Hair and nails are specialized keratin structures and are considered part of the epidermis. While animals use fur and claws for protection and defense, these corresponding structures are largely cosmetic in humans. The skin, however, is uniquely human, since it can betray emotion by blushing (embarrassment), turning red (anger), blanching (fear), sweating (tension), and forming goosebumps (terror).

On the skin surface are the sweat gland pores (100-200/cm²) and the openings of the sebaceous glands (50-100/cm²). Their secretions ensure skin moisture and oiliness, and thus maintain the hydrolipid film. The epidermis itself has no blood vessels, so the nutrients are supplied through the fine blood vessels in the dermal papillae.
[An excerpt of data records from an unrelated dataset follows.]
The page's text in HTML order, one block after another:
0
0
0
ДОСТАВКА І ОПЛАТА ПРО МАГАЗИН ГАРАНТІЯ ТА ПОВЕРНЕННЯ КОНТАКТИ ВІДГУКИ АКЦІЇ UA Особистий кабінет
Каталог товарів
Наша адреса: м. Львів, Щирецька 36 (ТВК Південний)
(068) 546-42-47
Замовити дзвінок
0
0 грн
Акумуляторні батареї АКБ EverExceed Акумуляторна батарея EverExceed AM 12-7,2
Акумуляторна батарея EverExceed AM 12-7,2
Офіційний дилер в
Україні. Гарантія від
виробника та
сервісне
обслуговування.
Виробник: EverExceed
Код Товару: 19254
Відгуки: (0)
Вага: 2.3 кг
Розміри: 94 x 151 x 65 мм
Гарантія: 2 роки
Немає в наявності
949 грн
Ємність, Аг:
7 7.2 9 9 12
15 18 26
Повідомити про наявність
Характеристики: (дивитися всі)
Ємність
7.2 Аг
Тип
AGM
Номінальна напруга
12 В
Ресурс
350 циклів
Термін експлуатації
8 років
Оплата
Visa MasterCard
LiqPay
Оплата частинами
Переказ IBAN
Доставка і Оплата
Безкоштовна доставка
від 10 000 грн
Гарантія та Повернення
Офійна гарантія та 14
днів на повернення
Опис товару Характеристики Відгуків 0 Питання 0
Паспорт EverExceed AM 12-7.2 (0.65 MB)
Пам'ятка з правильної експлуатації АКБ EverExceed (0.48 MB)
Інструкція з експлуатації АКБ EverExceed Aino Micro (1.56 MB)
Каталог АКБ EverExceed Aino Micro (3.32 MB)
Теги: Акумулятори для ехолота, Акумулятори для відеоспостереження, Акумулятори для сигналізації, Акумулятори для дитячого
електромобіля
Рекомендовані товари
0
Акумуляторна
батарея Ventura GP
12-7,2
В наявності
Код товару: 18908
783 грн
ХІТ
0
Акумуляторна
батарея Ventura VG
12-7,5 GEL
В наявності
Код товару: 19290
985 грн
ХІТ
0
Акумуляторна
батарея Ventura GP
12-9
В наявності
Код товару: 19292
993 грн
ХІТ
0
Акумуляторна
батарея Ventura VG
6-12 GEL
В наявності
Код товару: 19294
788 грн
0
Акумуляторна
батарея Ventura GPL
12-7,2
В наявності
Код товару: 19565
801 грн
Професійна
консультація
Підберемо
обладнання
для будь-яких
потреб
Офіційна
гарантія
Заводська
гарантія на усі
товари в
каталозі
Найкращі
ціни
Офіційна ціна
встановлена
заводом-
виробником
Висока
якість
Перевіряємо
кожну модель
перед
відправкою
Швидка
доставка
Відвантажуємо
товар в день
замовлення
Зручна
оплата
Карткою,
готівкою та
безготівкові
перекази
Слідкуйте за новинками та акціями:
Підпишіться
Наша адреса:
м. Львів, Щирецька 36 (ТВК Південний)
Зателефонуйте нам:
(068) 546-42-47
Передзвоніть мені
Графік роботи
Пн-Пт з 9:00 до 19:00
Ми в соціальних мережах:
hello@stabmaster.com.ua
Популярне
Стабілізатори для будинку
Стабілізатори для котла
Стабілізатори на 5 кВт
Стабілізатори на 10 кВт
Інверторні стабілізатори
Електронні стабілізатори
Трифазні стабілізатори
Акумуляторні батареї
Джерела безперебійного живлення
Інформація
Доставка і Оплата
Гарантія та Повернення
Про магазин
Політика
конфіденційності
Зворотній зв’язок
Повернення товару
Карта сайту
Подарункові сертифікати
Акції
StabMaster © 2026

The epidermis is differentiated into five layers:

Horny layer (stratum corneum)
Clear layer (stratum lucidum)
Granular layer (stratum granulosum)
Prickle-cell layer (stratum spinosum)
Basal layer (stratum basale)

Schematic diagram of the epidermis: the basal cells change, through differentiation, into flat horny skin cells that are without nuclei.

1 Horny layer

2 Clear layer

3 Granular layer

4 Prickle-cell layer

5 Basal layer

6 Basal membrane

Basal layer (stratum basale)
The stratum basale (basal = basis, ground/lat.) is the lowest layer of the epidermis. The basal cells lie directly on the basal membrane that forms a definite border between the dermis and epidermis. The basal cells acting as mother-cells, by cell division, provide for the continuous regeneration of the skin. The daughter-cells are slowly driven, by the active cell division, into the outer lying layers where they undergo various development stages. In the basal layer are also found the melanocytes, which are the pigment producing cells.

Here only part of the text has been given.